Collected data entries
__________
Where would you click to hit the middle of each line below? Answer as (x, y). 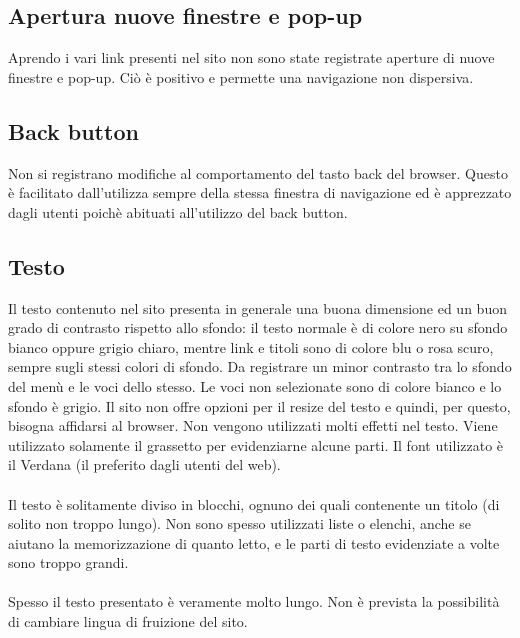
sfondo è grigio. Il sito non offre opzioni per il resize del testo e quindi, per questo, (259, 405)
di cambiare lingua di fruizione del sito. (128, 621)
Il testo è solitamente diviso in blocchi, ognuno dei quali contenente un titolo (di (254, 503)
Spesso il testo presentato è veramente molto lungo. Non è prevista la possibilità (254, 601)
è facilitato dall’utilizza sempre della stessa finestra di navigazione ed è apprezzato (260, 192)
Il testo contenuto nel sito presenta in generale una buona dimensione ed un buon (257, 307)
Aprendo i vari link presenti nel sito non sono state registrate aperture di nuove (251, 57)
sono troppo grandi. (68, 562)
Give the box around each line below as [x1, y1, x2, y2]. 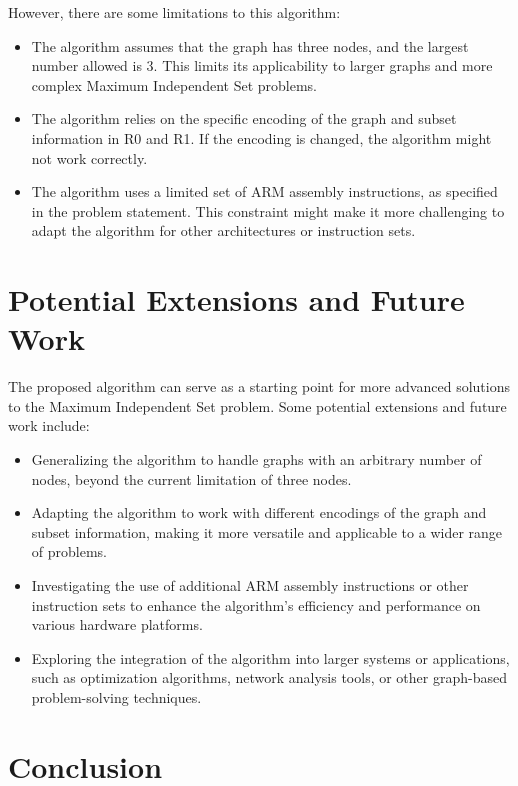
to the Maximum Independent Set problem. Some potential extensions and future [8, 395, 507, 416]
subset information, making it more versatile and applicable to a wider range [31, 521, 503, 542]
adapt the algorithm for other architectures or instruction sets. [31, 220, 416, 241]
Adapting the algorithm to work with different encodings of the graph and [31, 502, 487, 523]
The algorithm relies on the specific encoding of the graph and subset [31, 108, 457, 129]
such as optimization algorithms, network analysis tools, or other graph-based [31, 667, 507, 688]
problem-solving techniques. [31, 686, 202, 707]
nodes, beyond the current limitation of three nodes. [31, 468, 352, 489]
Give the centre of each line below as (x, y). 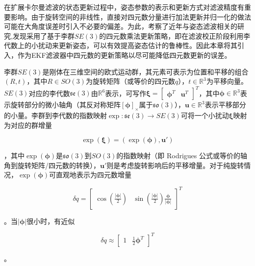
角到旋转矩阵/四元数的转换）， (52, 165)
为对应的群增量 (28, 125)
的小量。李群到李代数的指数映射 (55, 115)
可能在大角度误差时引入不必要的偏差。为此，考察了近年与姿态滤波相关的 (121, 26)
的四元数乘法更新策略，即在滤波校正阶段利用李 (175, 36)
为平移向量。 (227, 81)
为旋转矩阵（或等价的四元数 (130, 81)
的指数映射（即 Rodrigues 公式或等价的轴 (182, 156)
__________
## THE TASK
Return the records above exactly as written. Do not include their images.

## RESPONSE
Where would you click to hit the middle of each line below? Answer as (x, y). 
sfondo è grigio. Il sito non offre opzioni per il resize del testo e quindi, per questo, (259, 405)
di cambiare lingua di fruizione del sito. (128, 621)
Il testo è solitamente diviso in blocchi, ognuno dei quali contenente un titolo (di (254, 503)
Spesso il testo presentato è veramente molto lungo. Non è prevista la possibilità (254, 601)
è facilitato dall’utilizza sempre della stessa finestra di navigazione ed è apprezzato (260, 192)
Il testo contenuto nel sito presenta in generale una buona dimensione ed un buon (257, 307)
Aprendo i vari link presenti nel sito non sono state registrate aperture di nuove (251, 57)
sono troppo grandi. (68, 562)
Give the box around each line below as [x1, y1, x2, y2]. 
to the Maximum Independent Set problem. Some potential extensions and future [8, 395, 507, 416]
subset information, making it more versatile and applicable to a wider range [31, 521, 503, 542]
adapt the algorithm for other architectures or instruction sets. [31, 220, 416, 241]
Adapting the algorithm to work with different encodings of the graph and [31, 502, 487, 523]
The algorithm relies on the specific encoding of the graph and subset [31, 108, 457, 129]
such as optimization algorithms, network analysis tools, or other graph-based [31, 667, 507, 688]
problem-solving techniques. [31, 686, 202, 707]
nodes, beyond the current limitation of three nodes. [31, 468, 352, 489]
Give the centre of each line below as (x, y). 
角到旋转矩阵/四元数的转换）， (52, 165)
为对应的群增量 (28, 125)
的小量。李群到李代数的指数映射 (55, 115)
可能在大角度误差时引入不必要的偏差。为此，考察了近年与姿态滤波相关的 (121, 26)
的四元数乘法更新策略，即在滤波校正阶段利用李 (175, 36)
为平移向量。 (227, 81)
为旋转矩阵（或等价的四元数 (130, 81)
的指数映射（即 Rodrigues 公式或等价的轴 (182, 156)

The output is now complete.